Шрифт:
Интервал:
Закладка:
Сцена Бури начинается для Лира знаменитыми монологами-обращениями к стихиям:
Как это играть? По правде-правденке, как это игралось в спектакле С. Женовача на очень-очень малой сцене, очень Малой, теперь Бронной? Декламировать? Или рвать пупок? Как? Я играю эту сцену с литаврами (медными тарелками в руках). Почти спиричуэлс, почти пение. Ведь Лир сходит с ума, возможно все. Я даже перехожу на какое-то время на чужой язык, исполняя стихи Шекспира по-английски. У Лира в голове каша и винегрет – он заболевает всерьез. Но эти знаменитые монологи-заклинания для меня в этой сцене, в конце концов, второстепенны, а главным кульминационным местом мне представляется лировское требование, именно требование всеобщего покаяния:
И тут я, в нарушение советов, которые давал мой Гамлет актерам, прося не добавлять ничего от себя, нарушаю завет и добавляю уже от себя – Лира: «Как ныне каюсь я!»

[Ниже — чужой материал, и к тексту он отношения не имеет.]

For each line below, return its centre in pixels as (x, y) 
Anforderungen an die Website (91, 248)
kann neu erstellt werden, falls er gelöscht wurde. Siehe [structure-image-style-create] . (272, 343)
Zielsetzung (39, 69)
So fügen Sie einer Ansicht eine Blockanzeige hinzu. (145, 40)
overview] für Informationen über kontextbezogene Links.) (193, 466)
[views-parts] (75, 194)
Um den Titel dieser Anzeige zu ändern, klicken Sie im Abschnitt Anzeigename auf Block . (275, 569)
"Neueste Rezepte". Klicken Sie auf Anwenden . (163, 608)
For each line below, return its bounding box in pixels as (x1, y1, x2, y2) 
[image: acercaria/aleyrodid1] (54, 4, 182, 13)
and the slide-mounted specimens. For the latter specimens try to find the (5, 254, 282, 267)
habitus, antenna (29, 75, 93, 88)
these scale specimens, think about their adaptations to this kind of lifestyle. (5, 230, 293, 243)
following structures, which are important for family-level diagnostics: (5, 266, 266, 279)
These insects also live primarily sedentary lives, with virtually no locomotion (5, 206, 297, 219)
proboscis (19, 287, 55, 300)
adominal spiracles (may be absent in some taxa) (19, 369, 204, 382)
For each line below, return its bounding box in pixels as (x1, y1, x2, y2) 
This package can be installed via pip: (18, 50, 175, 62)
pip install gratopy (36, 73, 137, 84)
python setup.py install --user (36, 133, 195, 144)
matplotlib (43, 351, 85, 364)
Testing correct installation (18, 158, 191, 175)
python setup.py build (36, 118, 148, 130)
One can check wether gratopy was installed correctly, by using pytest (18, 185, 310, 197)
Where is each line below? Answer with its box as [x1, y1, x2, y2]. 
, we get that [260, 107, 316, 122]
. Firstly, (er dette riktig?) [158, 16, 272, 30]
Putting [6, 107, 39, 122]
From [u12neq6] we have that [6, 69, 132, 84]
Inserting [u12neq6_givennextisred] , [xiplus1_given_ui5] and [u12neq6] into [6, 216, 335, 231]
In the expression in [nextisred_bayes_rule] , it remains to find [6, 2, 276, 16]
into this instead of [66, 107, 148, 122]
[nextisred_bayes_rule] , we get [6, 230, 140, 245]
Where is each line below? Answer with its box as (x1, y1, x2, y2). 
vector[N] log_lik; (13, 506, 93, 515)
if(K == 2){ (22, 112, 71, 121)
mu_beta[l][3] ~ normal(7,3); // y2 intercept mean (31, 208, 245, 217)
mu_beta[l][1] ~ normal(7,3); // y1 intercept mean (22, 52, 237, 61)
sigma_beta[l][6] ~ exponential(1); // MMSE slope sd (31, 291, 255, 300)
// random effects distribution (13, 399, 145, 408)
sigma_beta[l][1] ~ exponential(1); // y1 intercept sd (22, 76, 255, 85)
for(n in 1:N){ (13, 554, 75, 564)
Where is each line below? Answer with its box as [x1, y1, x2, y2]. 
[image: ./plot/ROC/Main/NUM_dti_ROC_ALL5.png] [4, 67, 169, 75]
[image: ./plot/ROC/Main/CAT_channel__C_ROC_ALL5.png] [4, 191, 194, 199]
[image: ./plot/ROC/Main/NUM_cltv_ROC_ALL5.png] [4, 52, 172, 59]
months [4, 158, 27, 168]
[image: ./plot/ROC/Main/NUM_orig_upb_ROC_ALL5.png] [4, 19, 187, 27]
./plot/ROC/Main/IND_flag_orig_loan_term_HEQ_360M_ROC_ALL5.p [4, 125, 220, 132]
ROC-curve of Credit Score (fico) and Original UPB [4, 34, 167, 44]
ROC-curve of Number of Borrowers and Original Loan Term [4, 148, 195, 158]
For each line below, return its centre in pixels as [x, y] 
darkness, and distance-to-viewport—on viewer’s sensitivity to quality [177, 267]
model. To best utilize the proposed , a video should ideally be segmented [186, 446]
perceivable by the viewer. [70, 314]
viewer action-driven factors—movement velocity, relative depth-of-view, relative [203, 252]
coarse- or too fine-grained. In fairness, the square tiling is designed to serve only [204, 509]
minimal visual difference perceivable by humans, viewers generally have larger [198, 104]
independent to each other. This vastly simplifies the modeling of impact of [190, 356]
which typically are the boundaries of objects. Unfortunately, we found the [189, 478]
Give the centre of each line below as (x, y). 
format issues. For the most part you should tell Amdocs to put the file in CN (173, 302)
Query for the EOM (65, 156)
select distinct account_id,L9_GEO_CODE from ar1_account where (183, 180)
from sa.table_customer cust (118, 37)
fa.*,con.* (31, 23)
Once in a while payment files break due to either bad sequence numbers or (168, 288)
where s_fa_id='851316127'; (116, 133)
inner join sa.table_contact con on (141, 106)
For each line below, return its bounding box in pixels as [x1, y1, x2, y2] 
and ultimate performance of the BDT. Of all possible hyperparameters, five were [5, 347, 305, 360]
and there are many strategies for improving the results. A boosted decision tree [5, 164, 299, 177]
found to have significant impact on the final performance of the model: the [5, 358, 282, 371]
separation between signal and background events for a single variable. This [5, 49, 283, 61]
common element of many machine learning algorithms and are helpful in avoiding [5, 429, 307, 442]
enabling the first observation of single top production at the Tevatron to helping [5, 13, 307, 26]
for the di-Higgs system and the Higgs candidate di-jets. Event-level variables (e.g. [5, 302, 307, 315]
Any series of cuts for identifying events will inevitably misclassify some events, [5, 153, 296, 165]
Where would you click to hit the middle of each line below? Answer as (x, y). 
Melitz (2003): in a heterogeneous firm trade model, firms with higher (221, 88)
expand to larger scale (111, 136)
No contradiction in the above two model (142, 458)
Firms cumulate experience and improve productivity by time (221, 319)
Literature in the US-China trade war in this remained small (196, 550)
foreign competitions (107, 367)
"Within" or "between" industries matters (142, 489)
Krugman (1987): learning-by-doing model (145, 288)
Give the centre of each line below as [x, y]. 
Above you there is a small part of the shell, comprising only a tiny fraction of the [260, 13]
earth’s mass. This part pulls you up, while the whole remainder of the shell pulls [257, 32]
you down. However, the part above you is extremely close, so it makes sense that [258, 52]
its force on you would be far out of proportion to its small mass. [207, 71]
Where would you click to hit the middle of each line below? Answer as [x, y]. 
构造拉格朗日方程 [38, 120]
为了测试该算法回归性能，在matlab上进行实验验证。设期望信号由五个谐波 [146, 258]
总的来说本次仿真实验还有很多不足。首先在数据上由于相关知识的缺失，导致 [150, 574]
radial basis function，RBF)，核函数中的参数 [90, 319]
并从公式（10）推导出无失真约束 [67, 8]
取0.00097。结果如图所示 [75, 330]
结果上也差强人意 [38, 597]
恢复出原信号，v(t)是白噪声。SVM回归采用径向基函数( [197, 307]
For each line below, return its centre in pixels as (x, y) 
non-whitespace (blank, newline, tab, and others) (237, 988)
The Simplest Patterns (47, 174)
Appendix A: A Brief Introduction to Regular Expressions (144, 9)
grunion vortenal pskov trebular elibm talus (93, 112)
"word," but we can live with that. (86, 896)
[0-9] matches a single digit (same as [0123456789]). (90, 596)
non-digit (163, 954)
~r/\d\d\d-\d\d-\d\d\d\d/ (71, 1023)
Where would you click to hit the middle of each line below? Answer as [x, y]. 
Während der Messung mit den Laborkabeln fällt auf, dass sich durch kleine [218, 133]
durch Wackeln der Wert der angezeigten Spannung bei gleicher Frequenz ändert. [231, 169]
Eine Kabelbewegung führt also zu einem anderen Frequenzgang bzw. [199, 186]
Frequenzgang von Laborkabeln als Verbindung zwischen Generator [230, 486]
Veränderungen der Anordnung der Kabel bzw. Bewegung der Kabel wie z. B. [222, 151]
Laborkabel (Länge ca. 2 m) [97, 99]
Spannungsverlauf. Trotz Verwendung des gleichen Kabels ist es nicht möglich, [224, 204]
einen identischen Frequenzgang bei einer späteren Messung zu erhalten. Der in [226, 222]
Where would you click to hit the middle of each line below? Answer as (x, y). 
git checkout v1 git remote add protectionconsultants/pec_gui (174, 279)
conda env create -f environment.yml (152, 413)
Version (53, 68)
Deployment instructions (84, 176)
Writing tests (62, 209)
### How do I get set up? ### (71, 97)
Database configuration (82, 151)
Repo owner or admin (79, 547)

Для меня это небольшая, но очень важная отсебятина. Лир и сам себя чувствует грешником, которому кроме долготерпения нужно и собственное покаяние. Я ничем не нарушаю замысел классика, ведь еще через несколько фраз Лир скажет, что ляжет спать, но сперва помолится. И вот этот блок (в спектакле Хомского объединили две сцены в одну) для меня чрезвычайно ответственен и смыслово, и эмоционально. Мой Лир сначала фарой от старого авто светит лучом в зрительный зал, требуя покаяния как бы от каждого присутствующего на представлении, столь же темпераментно, как говорит, почти кричит, требуя немедленного покаяния и признания своих грехов. Он падает на колени, говоря: «Как ныне каюсь я!», а затем идет молиться, и молитва его, начинающаяся со слов: «Отче наш, иже еси на небесех…», начавшись опять-таки по-английски: «Our father…», затем тихо переходит в также хрестоматийно знаменитый его монолог-покаяние: «Вы нищие, нагие горемыки…», который заканчивается сакраментальным: «Вот тебе урок, богач надменный. Стань на место бедных, почувствуй то, что чувствуют они, и дай им часть от своего избытка в знак высшей справедливости небес!» Так ветхозаветный старец превращается в старца праведного, раба небес и Христа.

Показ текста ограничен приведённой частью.